(INSTRUCTIONS TO FOLLOW)
Comb through the entries for "similarity" and pull out each line that holds it.

-- RECORDS SUPPLIED follows --

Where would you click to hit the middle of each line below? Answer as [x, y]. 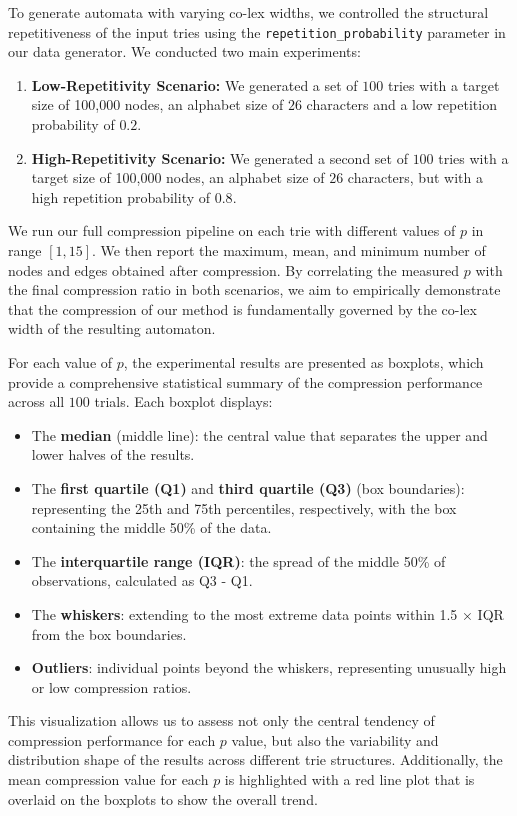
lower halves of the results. [113, 454]
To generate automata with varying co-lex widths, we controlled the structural [248, 12]
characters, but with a [415, 177]
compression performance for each [112, 739]
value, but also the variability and [335, 739]
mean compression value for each [108, 779]
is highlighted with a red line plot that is [349, 779]
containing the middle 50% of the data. [151, 527]
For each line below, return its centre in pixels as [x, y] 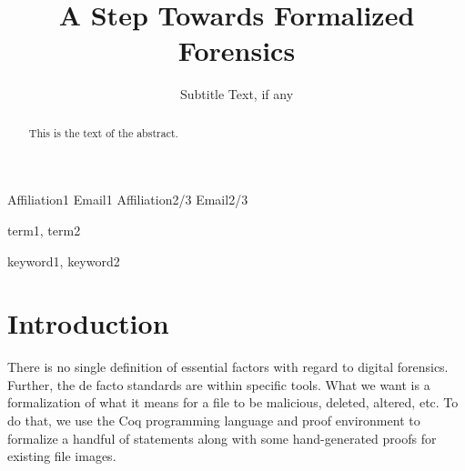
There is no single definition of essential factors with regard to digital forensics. [228, 367]
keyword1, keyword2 [64, 261]
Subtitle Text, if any [237, 94]
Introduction [88, 323]
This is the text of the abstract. [103, 132]
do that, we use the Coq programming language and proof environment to [214, 421]
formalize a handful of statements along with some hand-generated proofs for [222, 438]
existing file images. [62, 456]
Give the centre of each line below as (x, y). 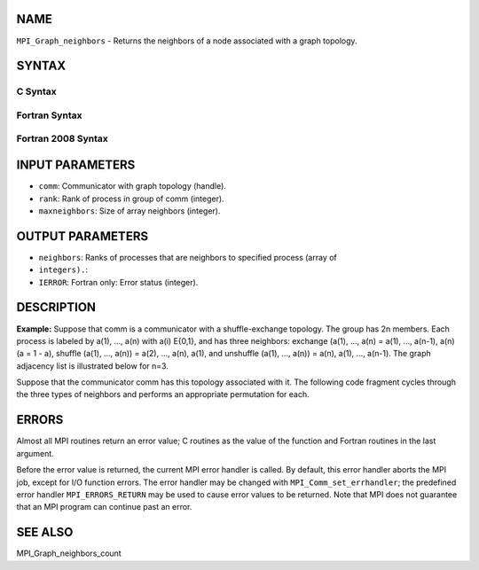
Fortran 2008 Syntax (62, 139)
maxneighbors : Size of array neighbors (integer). (130, 211)
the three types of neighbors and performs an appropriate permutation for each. (163, 394)
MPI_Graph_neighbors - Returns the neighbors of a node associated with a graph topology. (187, 41)
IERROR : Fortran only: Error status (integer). (118, 282)
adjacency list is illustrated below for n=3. (92, 366)
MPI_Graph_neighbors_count (69, 553)
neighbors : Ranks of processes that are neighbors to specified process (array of (188, 257)
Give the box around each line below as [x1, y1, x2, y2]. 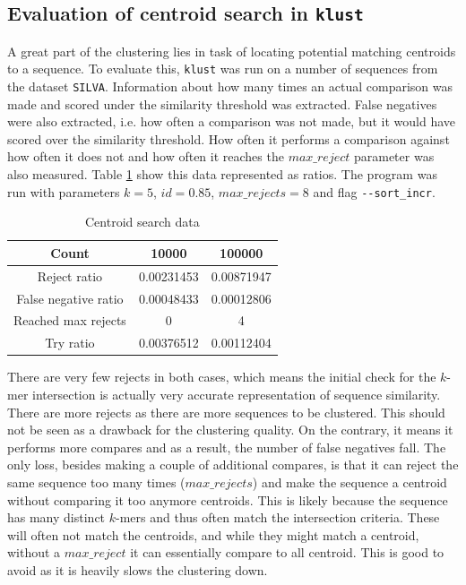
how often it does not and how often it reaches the [7, 147, 284, 166]
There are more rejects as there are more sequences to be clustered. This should [7, 402, 445, 421]
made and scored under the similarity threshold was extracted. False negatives [7, 94, 437, 113]
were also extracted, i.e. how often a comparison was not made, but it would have [7, 112, 456, 131]
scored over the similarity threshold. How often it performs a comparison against [7, 129, 450, 148]
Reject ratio [37, 266, 103, 285]
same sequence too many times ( [7, 472, 186, 491]
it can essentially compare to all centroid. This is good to [130, 543, 444, 562]
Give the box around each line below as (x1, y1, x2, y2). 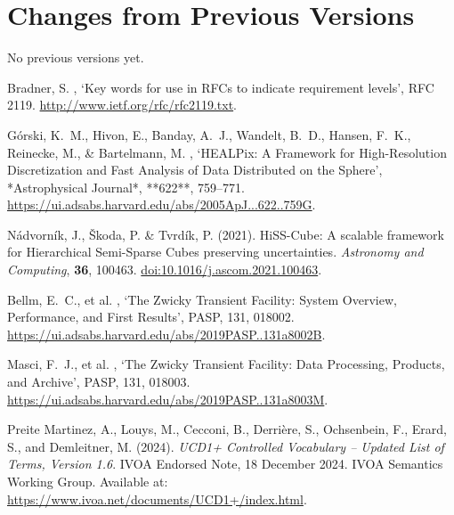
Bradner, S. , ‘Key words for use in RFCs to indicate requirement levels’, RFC (7, 78, 434, 96)
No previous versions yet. (7, 48, 144, 67)
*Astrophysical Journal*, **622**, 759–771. (7, 177, 245, 196)
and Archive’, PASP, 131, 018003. (7, 372, 191, 391)
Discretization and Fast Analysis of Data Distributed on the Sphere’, (7, 160, 383, 179)
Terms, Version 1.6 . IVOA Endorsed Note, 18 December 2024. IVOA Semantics (7, 454, 443, 473)
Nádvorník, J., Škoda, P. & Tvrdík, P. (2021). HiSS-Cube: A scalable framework (7, 225, 444, 243)
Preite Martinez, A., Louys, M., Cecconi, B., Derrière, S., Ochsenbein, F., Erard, (7, 420, 447, 438)
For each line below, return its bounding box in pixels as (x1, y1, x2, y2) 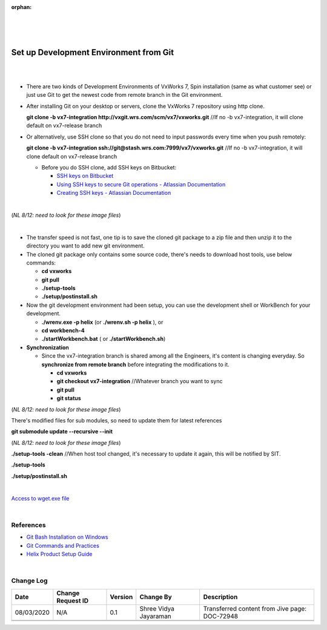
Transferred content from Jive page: (203, 604, 307, 612)
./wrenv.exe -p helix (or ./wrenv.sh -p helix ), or (41, 318, 163, 326)
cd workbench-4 (41, 327, 85, 334)
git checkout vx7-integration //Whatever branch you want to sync (56, 378, 223, 385)
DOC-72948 (203, 612, 239, 620)
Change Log (11, 577, 48, 585)
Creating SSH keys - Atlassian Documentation (56, 189, 171, 197)
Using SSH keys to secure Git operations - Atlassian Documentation (56, 180, 226, 188)
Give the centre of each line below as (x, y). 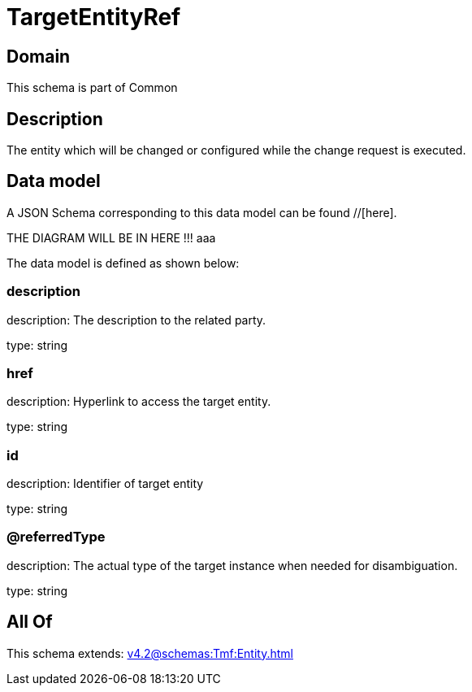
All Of (30, 622)
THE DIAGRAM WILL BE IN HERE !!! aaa (111, 237)
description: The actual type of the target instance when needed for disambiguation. (232, 565)
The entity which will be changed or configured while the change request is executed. (236, 150)
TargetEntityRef (94, 17)
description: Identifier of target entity (105, 484)
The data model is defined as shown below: (123, 263)
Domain (39, 56)
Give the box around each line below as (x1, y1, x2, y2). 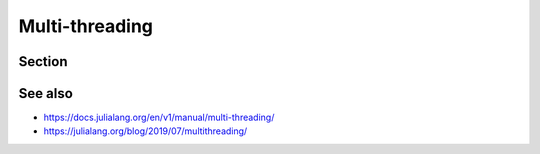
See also (18, 85, 74, 102)
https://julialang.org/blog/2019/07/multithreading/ (43, 125, 248, 137)
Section (18, 53, 68, 70)
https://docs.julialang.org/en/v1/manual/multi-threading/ (43, 111, 275, 124)
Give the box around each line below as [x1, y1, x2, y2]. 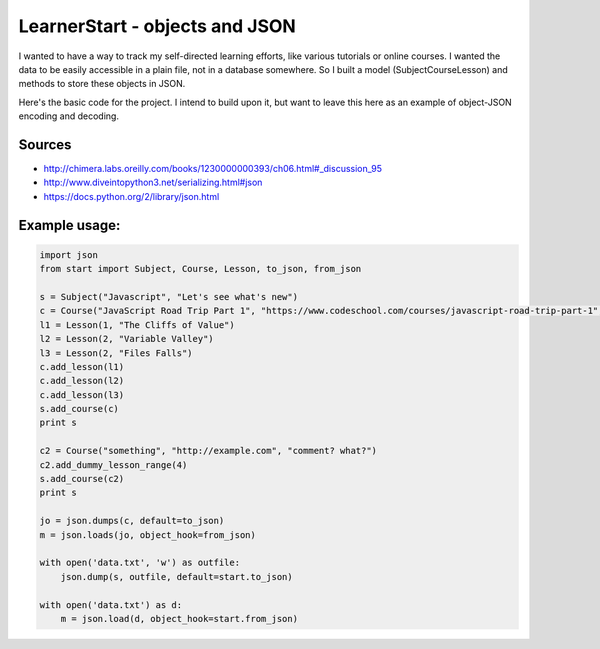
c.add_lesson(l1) [39, 361, 125, 372]
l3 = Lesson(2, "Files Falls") [39, 347, 194, 359]
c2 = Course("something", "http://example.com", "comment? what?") [39, 445, 378, 457]
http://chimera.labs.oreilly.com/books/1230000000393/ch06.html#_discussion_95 [43, 163, 382, 175]
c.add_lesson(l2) [39, 375, 125, 387]
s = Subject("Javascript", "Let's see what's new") [39, 291, 299, 302]
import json [39, 249, 99, 260]
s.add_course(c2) [39, 473, 125, 485]
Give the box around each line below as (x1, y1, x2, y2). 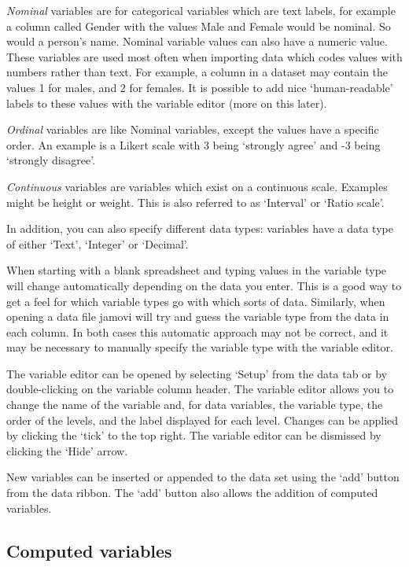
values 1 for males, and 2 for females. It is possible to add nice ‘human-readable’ (6, 79, 393, 95)
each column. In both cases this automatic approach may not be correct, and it (6, 323, 389, 340)
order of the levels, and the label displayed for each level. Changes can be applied (6, 411, 399, 428)
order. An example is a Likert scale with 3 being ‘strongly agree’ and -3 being (6, 136, 381, 153)
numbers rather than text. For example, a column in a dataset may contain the (6, 64, 389, 80)
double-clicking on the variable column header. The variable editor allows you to (6, 381, 394, 397)
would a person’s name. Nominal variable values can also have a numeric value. (6, 33, 388, 50)
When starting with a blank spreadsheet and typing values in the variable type (6, 262, 387, 278)
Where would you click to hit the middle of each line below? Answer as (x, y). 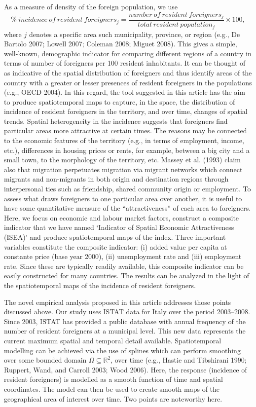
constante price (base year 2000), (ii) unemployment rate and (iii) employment (123, 256)
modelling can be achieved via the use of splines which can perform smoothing (122, 350)
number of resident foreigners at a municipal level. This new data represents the (125, 331)
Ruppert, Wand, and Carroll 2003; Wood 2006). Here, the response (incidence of (126, 369)
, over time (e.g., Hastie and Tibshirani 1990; (179, 360)
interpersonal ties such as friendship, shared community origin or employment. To (128, 189)
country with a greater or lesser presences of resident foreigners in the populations (128, 82)
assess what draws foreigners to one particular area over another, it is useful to (123, 198)
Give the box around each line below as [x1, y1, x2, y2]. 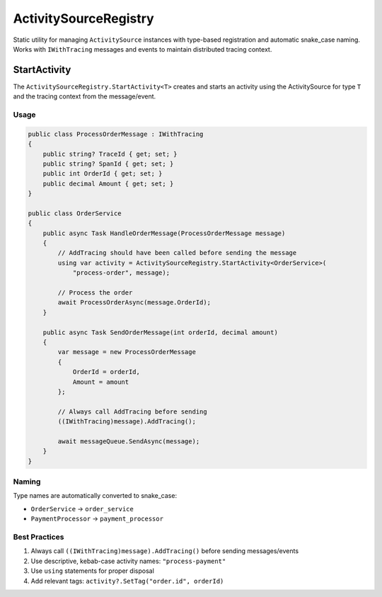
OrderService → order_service [30, 504, 134, 513]
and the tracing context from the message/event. [13, 92, 156, 101]
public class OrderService [28, 209, 122, 217]
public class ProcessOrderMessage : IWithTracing [28, 130, 204, 138]
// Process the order [57, 289, 133, 297]
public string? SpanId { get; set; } [42, 159, 174, 168]
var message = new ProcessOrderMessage [57, 348, 196, 356]
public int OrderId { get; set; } [42, 170, 163, 178]
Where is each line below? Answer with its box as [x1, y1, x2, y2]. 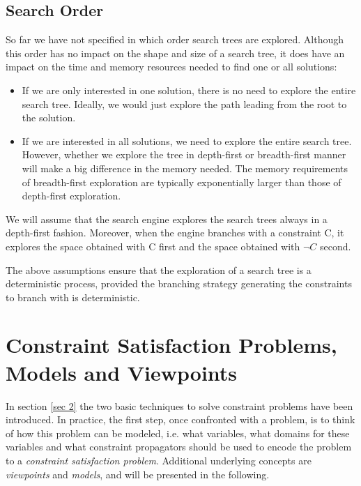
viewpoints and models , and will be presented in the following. [6, 466, 270, 481]
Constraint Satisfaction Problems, [6, 331, 337, 359]
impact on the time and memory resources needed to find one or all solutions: [6, 59, 337, 74]
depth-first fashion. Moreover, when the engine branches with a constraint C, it [6, 225, 344, 240]
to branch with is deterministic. [6, 289, 140, 304]
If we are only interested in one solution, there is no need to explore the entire [22, 82, 356, 97]
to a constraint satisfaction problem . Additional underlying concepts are [6, 453, 312, 467]
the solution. [22, 110, 76, 125]
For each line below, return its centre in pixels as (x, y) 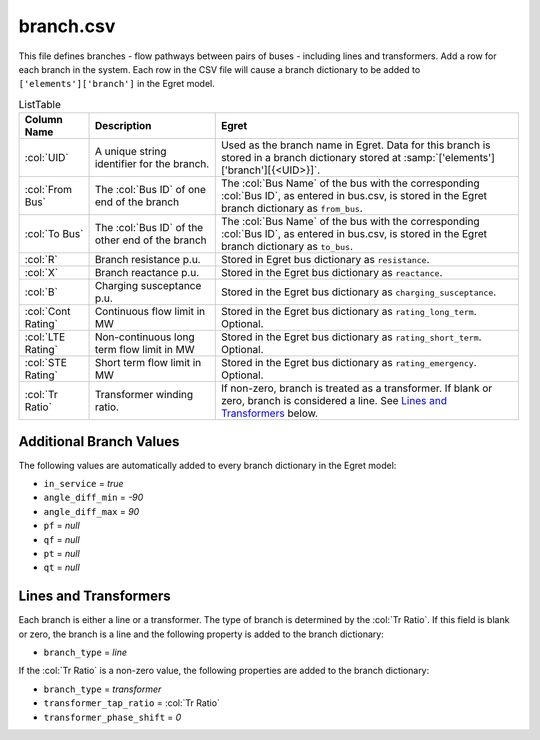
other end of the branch (150, 240)
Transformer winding (144, 395)
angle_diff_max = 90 (91, 511)
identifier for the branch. (152, 164)
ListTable (40, 104)
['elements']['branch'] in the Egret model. (116, 84)
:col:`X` (41, 273)
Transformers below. (269, 413)
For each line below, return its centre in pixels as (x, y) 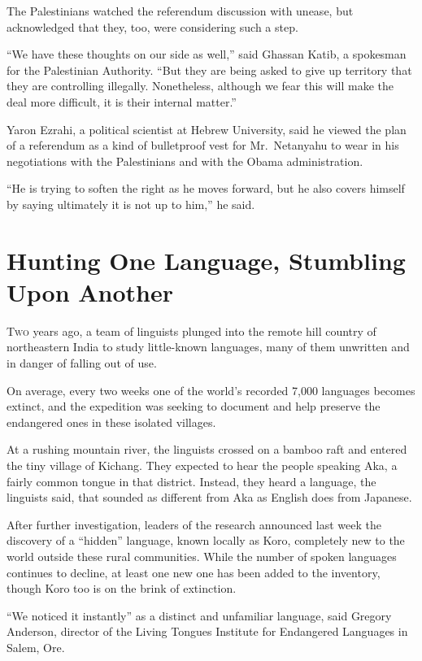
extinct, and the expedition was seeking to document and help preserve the (194, 406)
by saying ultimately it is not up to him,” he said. (131, 204)
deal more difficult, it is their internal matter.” (122, 101)
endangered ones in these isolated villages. (111, 422)
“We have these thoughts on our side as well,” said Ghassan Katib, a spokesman (207, 54)
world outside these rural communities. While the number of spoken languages (202, 556)
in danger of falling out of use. (82, 363)
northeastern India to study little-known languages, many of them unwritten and (208, 347)
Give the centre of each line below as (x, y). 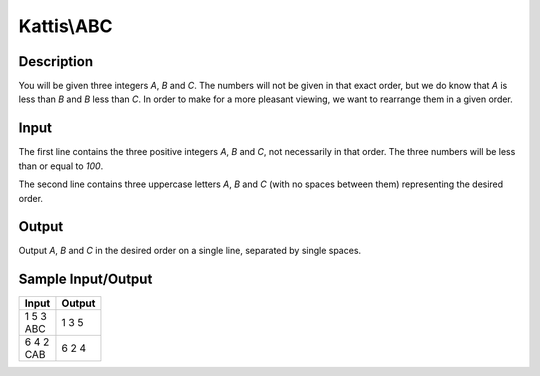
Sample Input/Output (85, 279)
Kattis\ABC (66, 26)
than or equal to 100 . (61, 166)
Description (56, 61)
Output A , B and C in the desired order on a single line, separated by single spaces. (190, 251)
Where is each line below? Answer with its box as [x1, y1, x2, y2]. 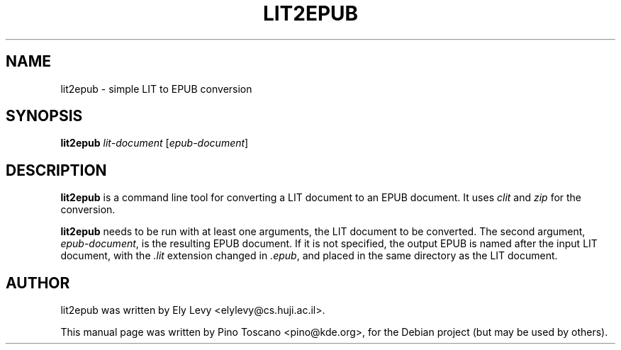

-- RECORDS SUPPLIED concluded --

(ANSWER TO THIS EXERCISE)
made and scored under the similarity threshold was extracted. False negatives [7, 94, 437, 113]
scored over the similarity threshold. How often it performs a comparison against [7, 129, 450, 148]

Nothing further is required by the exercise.